In the entries below, find every line holding the string "requirements" and collect it.

Records shown Block Start

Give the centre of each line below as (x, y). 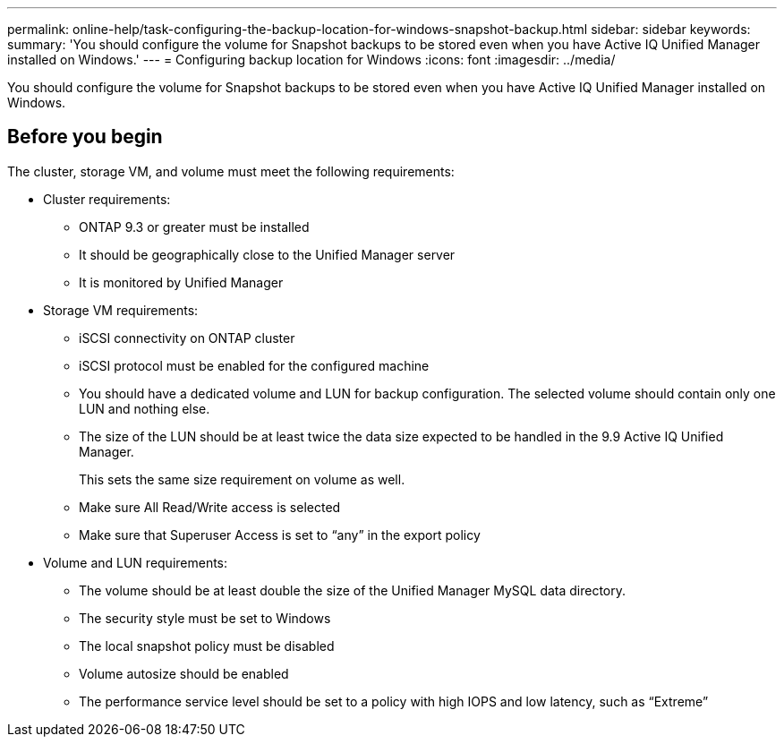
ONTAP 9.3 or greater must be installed (194, 227)
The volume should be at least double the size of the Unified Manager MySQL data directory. (353, 590)
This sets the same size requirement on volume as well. (242, 479)
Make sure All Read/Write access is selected (210, 507)
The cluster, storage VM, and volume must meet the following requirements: (231, 171)
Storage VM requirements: (121, 310)
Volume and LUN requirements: (136, 562)
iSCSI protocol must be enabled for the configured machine (254, 365)

Records shown Block End

- _Expected output_
The cluster, storage VM, and volume must meet the following requirements: (231, 171)
Storage VM requirements: (121, 310)
Volume and LUN requirements: (136, 562)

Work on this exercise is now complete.